## Your assignment
Drop all images and give the records again exactly.

## Information shown
..............................

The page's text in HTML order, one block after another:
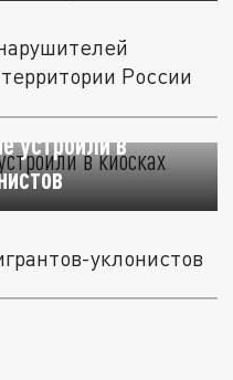
России
устроили в
уклонистов
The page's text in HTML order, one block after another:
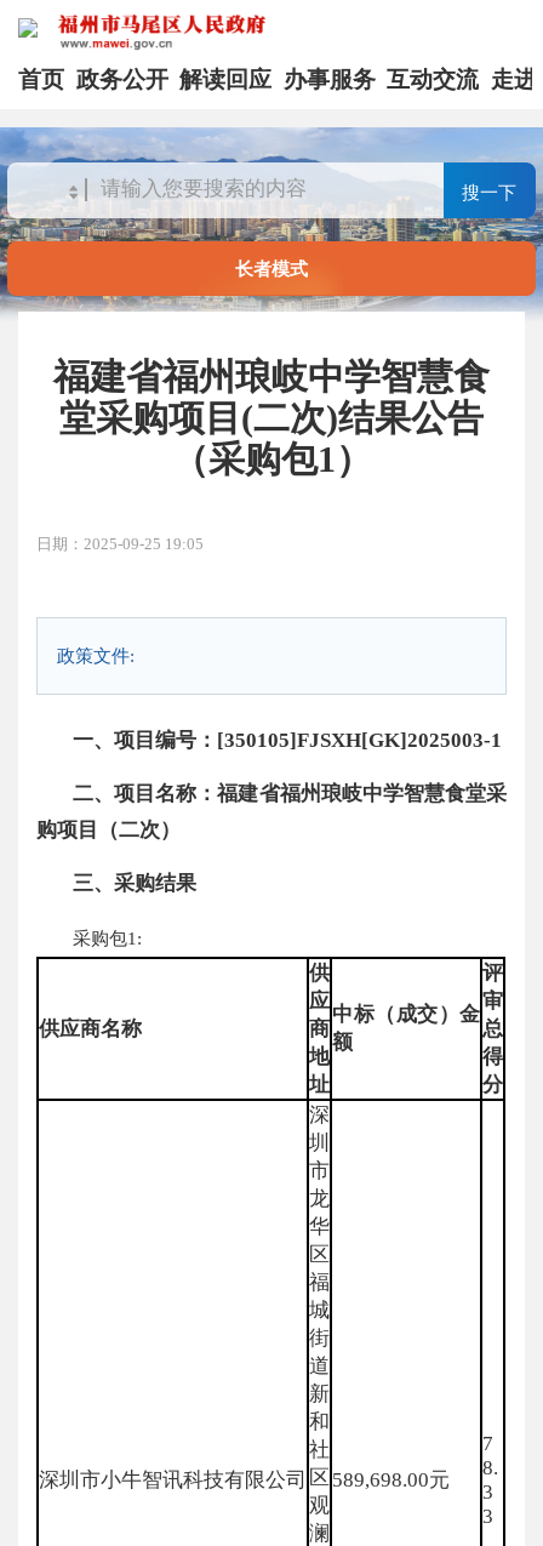
首页 政务公开 解读回应 办事服务 互动交流 走进
搜一下
长者模式
福建省福州琅岐中学智慧食
堂采购项目(二次)结果公告
（采购包1）
日期：2025-09-25 19:05
政策文件:
一、项目编号：[350105]FJSXH[GK]2025003-1
二、项目名称：福建省福州琅岐中学智慧食堂采
购项目（二次）
三、采购结果
采购包1:
供应商名称
供
应
商
地
址
中标（成交）金
额
评
审
总
得
分
深圳市小牛智讯科技有限公司
深
圳
市
龙
华
区
福
城
街
道
新
和
社
区
观
澜
589,698.00元
7
8.
3
3
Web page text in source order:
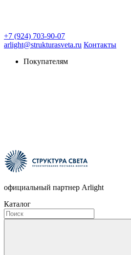
+7 (924) 703-90-07
arlight@strukturasveta.ru Контакты
Покупателям
официальный партнер Arlight
Каталог
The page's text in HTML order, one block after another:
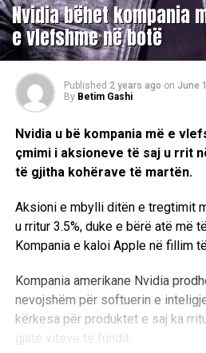
Nvidia bëhet kompania
e vlefshme në botë
Published 2 years ago on June
By Betim Gashi
Nvidia u bë kompania më e
çmimi i aksioneve të saj u rrit
të gjitha kohërave të martën.
Aksioni e mbylli ditën e tregtimit
u rritur 3.5%, duke e bërë atë më
Kompania e kaloi Apple në fillim
Kompania amerikane Nvidia
nevojshëm për softuerin e
kërkesa për produktet e saj ka
gjatë viteve të fundit.
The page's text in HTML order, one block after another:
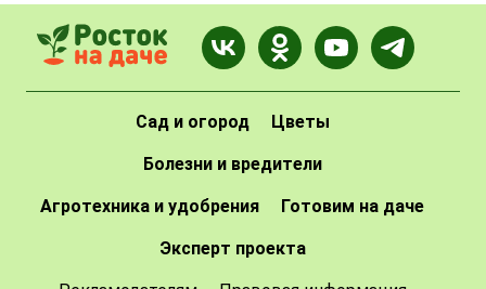
Сад и огород Цветы
Болезни и вредители
Агротехника и удобрения Готовим на даче
Эксперт проекта
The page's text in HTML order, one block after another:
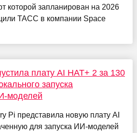
которой запланирован на 2026
ТАСС в компании Space
плату AI HAT+ 2 за 130
запуска
моделей
Pi представила новую плату AI
для запуска ИИ-моделей
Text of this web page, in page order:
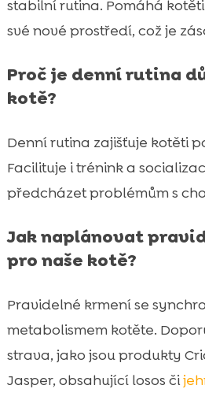
stabilní rutina. Pomáhá
své nové prostředí, což je
Proč je denní rutina
kotě?
Denní rutina zajišťuje kotěti
Facilituje i trénink a
předcházet problémům s
Jak naplánovat
pro naše kotě?
Pravidelné krmení se
metabolismem kotěte.
strava, jako jsou produkty
Jasper, obsahující losos či
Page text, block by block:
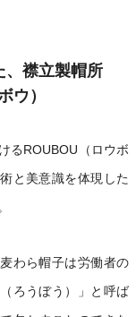
、襟立製帽所
ウ）
るROUBOU（ロウボ
と美意識を体現した
わら帽子は労働者の
ろうぼう）」と呼ば
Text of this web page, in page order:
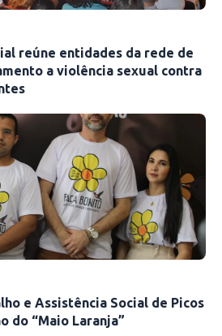
reúne entidades da rede de
a violência sexual contra
e Assistência Social de Picos
do “Maio Laranja”
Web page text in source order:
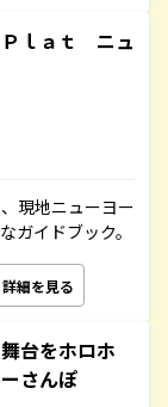
ｌａｔ ニュ
現地ニューヨー
イドブック。
詳細を見る
台をホロホ
さんぽ
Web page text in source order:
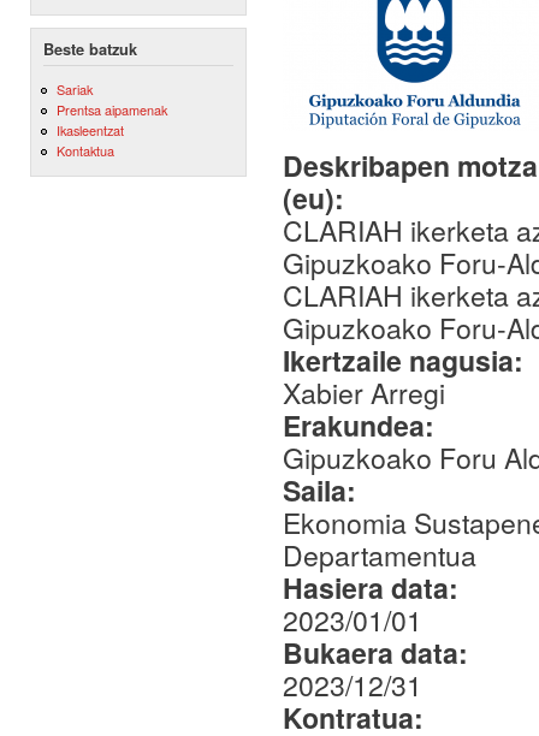
Beste batzuk
Sariak
Prentsa aipamenak
Ikasleentzat
Kontaktua
Deskribapen
(eu):
CLARIAH ikerketa
Gipuzkoako Foru-
CLARIAH ikerketa
Gipuzkoako Foru-
Ikertzaile nagusia:
Xabier Arregi
Erakundea:
Gipuzkoako Foru
Saila:
Ekonomia
Departamentua
Hasiera data:
2023/01/01
Bukaera data:
2023/12/31
Kontratua:
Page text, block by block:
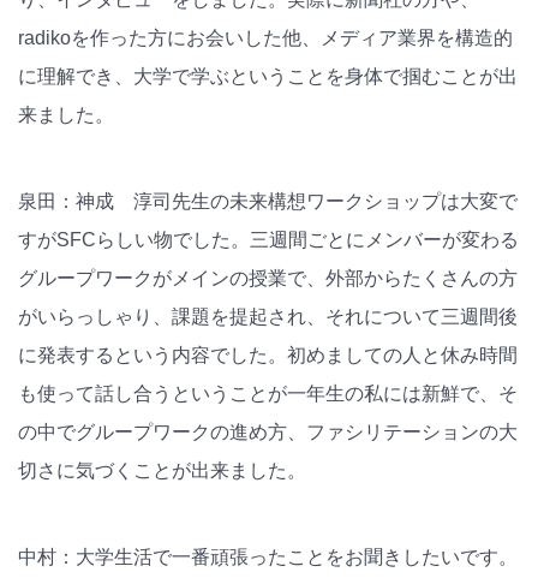
radikoを作った方にお会いした他、メディア業界を構造的
に理解でき、大学で学ぶということを身体で掴むことが出
来ました。
泉田：神成 淳司先生の未来構想ワークショップは大変で
すがSFCらしい物でした。三週間ごとにメンバーが変わる
グループワークがメインの授業で、外部からたくさんの方
がいらっしゃり、課題を提起され、それについて三週間後
に発表するという内容でした。初めましての人と休み時間
も使って話し合うということが一年生の私には新鮮で、そ
の中でグループワークの進め方、ファシリテーションの大
切さに気づくことが出来ました。
中村：大学生活で一番頑張ったことをお聞きしたいです。
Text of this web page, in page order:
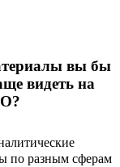
вы бы
видеть на
по разным сферам

..............................

## Worked solution
The page's text in HTML order, one block after another:
России
устроили в
уклонистов
The page's text in HTML order, one block after another:
首页 政务公开 解读回应 办事服务 互动交流 走进
搜一下
长者模式
福建省福州琅岐中学智慧食
堂采购项目(二次)结果公告
（采购包1）
日期：2025-09-25 19:05
政策文件:
一、项目编号：[350105]FJSXH[GK]2025003-1
二、项目名称：福建省福州琅岐中学智慧食堂采
购项目（二次）
三、采购结果
采购包1:
供应商名称
供
应
商
地
址
中标（成交）金
额
评
审
总
得
分
深圳市小牛智讯科技有限公司
深
圳
市
龙
华
区
福
城
街
道
新
和
社
区
观
澜
589,698.00元
7
8.
3
3
Web page text in source order:
+7 (924) 703-90-07
arlight@strukturasveta.ru Контакты
Покупателям
официальный партнер Arlight
Каталог
The page's text in HTML order, one block after another:
Nvidia bëhet kompania
e vlefshme në botë
Published 2 years ago on June
By Betim Gashi
Nvidia u bë kompania më e
çmimi i aksioneve të saj u rrit
të gjitha kohërave të martën.
Aksioni e mbylli ditën e tregtimit
u rritur 3.5%, duke e bërë atë më
Kompania e kaloi Apple në fillim
Kompania amerikane Nvidia
nevojshëm për softuerin e
kërkesa për produktet e saj ka
gjatë viteve të fundit.
The page's text in HTML order, one block after another:
Сад и огород Цветы
Болезни и вредители
Агротехника и удобрения Готовим на даче
Эксперт проекта
The page's text in HTML order, one block after another:
которой запланирован на 2026
ТАСС в компании Space
плату AI HAT+ 2 за 130
запуска
моделей
Pi представила новую плату AI
для запуска ИИ-моделей
Text of this web page, in page order:
stabilní rutina. Pomáhá
své nové prostředí, což je
Proč je denní rutina
kotě?
Denní rutina zajišťuje kotěti
Facilituje i trénink a
předcházet problémům s
Jak naplánovat
pro naše kotě?
Pravidelné krmení se
metabolismem kotěte.
strava, jako jsou produkty
Jasper, obsahující losos či
Page text, block by block:
、襟立製帽所
ウ）
るROUBOU（ロウボ
と美意識を体現した
わら帽子は労働者の
ろうぼう）」と呼ば
Text of this web page, in page order:
reúne entidades da rede de
a violência sexual contra
e Assistência Social de Picos
do “Maio Laranja”
Web page text in source order:
ｌａｔ ニュ
現地ニューヨー
イドブック。
詳細を見る
台をホロホ
さんぽ
Web page text in source order:
Beste batzuk
Sariak
Prentsa aipamenak
Ikasleentzat
Kontaktua
Deskribapen
(eu):
CLARIAH ikerketa
Gipuzkoako Foru-
CLARIAH ikerketa
Gipuzkoako Foru-
Ikertzaile nagusia:
Xabier Arregi
Erakundea:
Gipuzkoako Foru
Saila:
Ekonomia
Departamentua
Hasiera data:
2023/01/01
Bukaera data:
2023/12/31
Kontratua:
Page text, block by block:
radikoを作った方にお会いした他、メディア業界を構造的
に理解でき、大学で学ぶということを身体で掴むことが出
来ました。
泉田：神成 淳司先生の未来構想ワークショップは大変で
すがSFCらしい物でした。三週間ごとにメンバーが変わる
グループワークがメインの授業で、外部からたくさんの方
がいらっしゃり、課題を提起され、それについて三週間後
に発表するという内容でした。初めましての人と休み時間
も使って話し合うということが一年生の私には新鮮で、そ
の中でグループワークの進め方、ファシリテーションの大
切さに気づくことが出来ました。
中村：大学生活で一番頑張ったことをお聞きしたいです。
Text of this web page, in page order:
вы бы
видеть на
по разным сферам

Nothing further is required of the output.